What you are asked to do:
Give back the full listing, character for character, with no pictures.
- - -
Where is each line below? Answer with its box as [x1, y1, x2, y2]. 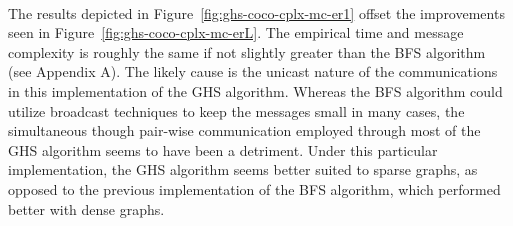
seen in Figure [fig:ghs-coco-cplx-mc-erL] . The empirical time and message [8, 22, 464, 43]
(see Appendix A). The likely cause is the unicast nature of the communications [8, 61, 498, 82]
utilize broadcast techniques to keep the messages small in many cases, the [8, 100, 465, 121]
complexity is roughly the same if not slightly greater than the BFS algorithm [8, 41, 486, 62]
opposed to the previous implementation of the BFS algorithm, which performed [8, 178, 501, 199]
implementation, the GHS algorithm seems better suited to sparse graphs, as [8, 159, 478, 180]
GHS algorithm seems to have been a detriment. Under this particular [8, 139, 438, 160]
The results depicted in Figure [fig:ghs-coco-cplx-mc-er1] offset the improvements [8, 2, 505, 23]
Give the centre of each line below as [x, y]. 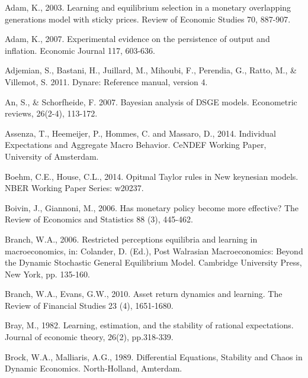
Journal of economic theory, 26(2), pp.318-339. [89, 337]
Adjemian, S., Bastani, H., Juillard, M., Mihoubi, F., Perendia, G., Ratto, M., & [151, 70]
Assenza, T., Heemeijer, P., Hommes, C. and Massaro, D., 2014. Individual [140, 133]
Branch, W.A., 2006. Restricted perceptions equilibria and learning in [131, 239]
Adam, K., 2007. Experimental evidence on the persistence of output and [137, 39]
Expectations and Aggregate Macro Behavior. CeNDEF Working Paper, [136, 145]
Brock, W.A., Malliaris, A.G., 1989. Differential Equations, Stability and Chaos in [154, 356]
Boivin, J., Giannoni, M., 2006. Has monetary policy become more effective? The [152, 207]
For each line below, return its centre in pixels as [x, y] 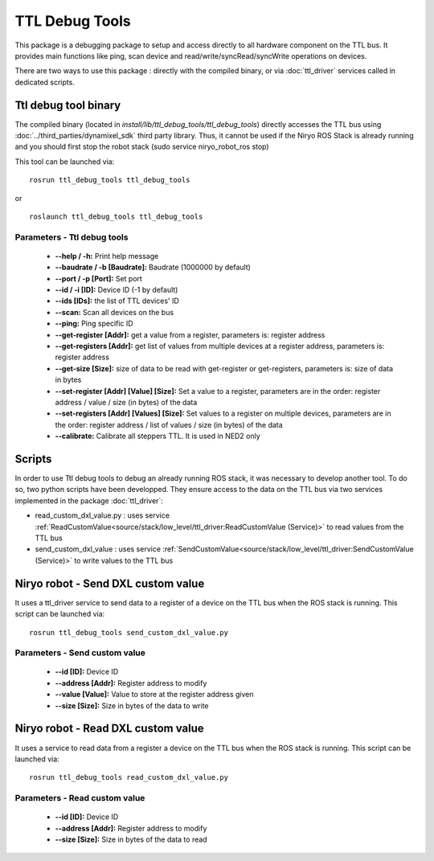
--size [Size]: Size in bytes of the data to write [132, 705]
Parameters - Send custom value [80, 653]
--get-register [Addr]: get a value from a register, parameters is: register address [190, 334]
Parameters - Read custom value [80, 798]
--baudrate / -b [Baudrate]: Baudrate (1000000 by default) [153, 267]
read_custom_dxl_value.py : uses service [102, 515]
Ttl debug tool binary [68, 105]
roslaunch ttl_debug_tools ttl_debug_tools [116, 216]
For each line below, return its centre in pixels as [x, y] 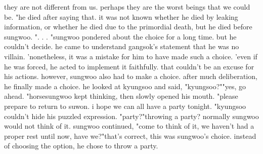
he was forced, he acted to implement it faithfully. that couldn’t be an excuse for [129, 66]
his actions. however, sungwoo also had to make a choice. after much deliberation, [131, 76]
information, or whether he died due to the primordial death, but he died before [128, 27]
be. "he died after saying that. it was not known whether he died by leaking [121, 16]
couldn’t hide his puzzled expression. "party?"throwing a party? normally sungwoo [131, 116]
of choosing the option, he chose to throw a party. [81, 146]
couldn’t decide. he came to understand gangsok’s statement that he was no [122, 46]
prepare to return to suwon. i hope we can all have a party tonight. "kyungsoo [125, 106]
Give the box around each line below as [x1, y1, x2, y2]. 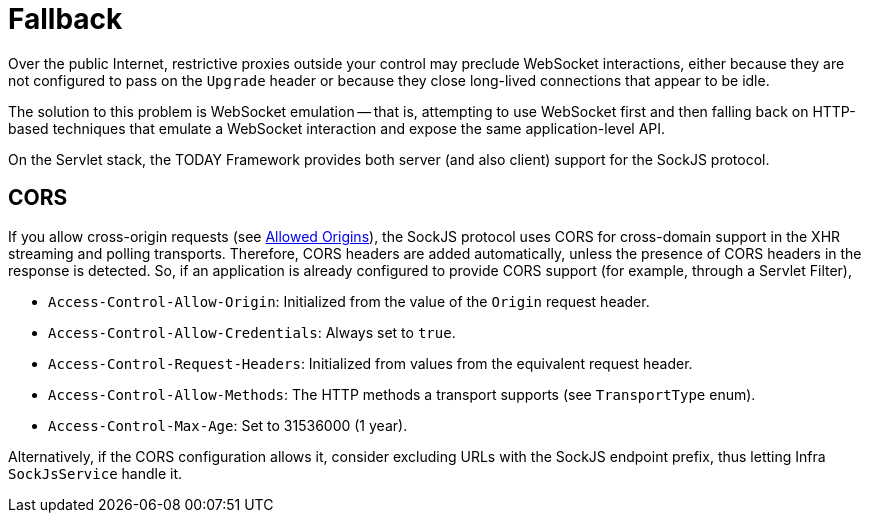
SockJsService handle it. [8, 464, 182, 482]
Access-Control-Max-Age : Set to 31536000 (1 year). [48, 416, 408, 434]
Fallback [8, 2, 123, 36]
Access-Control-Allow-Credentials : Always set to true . [48, 323, 456, 341]
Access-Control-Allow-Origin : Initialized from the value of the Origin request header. [48, 292, 650, 310]
- - -
Task response:
Where is each line below? Answer with its box as [x1, y1, x2, y2]. 
seen in Figure [fig:ghs-coco-cplx-mc-erL] . The empirical time and message [8, 22, 464, 43]
(see Appendix A). The likely cause is the unicast nature of the communications [8, 61, 498, 82]
utilize broadcast techniques to keep the messages small in many cases, the [8, 100, 465, 121]
complexity is roughly the same if not slightly greater than the BFS algorithm [8, 41, 486, 62]
opposed to the previous implementation of the BFS algorithm, which performed [8, 178, 501, 199]
implementation, the GHS algorithm seems better suited to sparse graphs, as [8, 159, 478, 180]
GHS algorithm seems to have been a detriment. Under this particular [8, 139, 438, 160]
The results depicted in Figure [fig:ghs-coco-cplx-mc-er1] offset the improvements [8, 2, 505, 23]
Give the centre of each line below as [x, y]. 
Journal of economic theory, 26(2), pp.318-339. [89, 337]
Adjemian, S., Bastani, H., Juillard, M., Mihoubi, F., Perendia, G., Ratto, M., & [151, 70]
Assenza, T., Heemeijer, P., Hommes, C. and Massaro, D., 2014. Individual [140, 133]
Branch, W.A., 2006. Restricted perceptions equilibria and learning in [131, 239]
Adam, K., 2007. Experimental evidence on the persistence of output and [137, 39]
Expectations and Aggregate Macro Behavior. CeNDEF Working Paper, [136, 145]
Brock, W.A., Malliaris, A.G., 1989. Differential Equations, Stability and Chaos in [154, 356]
Boivin, J., Giannoni, M., 2006. Has monetary policy become more effective? The [152, 207]
For each line below, return its centre in pixels as [x, y] 
--size [Size]: Size in bytes of the data to write [132, 705]
Parameters - Send custom value [80, 653]
--get-register [Addr]: get a value from a register, parameters is: register address [190, 334]
Parameters - Read custom value [80, 798]
--baudrate / -b [Baudrate]: Baudrate (1000000 by default) [153, 267]
read_custom_dxl_value.py : uses service [102, 515]
Ttl debug tool binary [68, 105]
roslaunch ttl_debug_tools ttl_debug_tools [116, 216]
For each line below, return its centre in pixels as [x, y] 
he was forced, he acted to implement it faithfully. that couldn’t be an excuse for [129, 66]
his actions. however, sungwoo also had to make a choice. after much deliberation, [131, 76]
information, or whether he died due to the primordial death, but he died before [128, 27]
be. "he died after saying that. it was not known whether he died by leaking [121, 16]
couldn’t hide his puzzled expression. "party?"throwing a party? normally sungwoo [131, 116]
of choosing the option, he chose to throw a party. [81, 146]
couldn’t decide. he came to understand gangsok’s statement that he was no [122, 46]
prepare to return to suwon. i hope we can all have a party tonight. "kyungsoo [125, 106]
Give the box around each line below as [x1, y1, x2, y2]. 
SockJsService handle it. [8, 464, 182, 482]
Access-Control-Max-Age : Set to 31536000 (1 year). [48, 416, 408, 434]
Fallback [8, 2, 123, 36]
Access-Control-Allow-Credentials : Always set to true . [48, 323, 456, 341]
Access-Control-Allow-Origin : Initialized from the value of the Origin request header. [48, 292, 650, 310]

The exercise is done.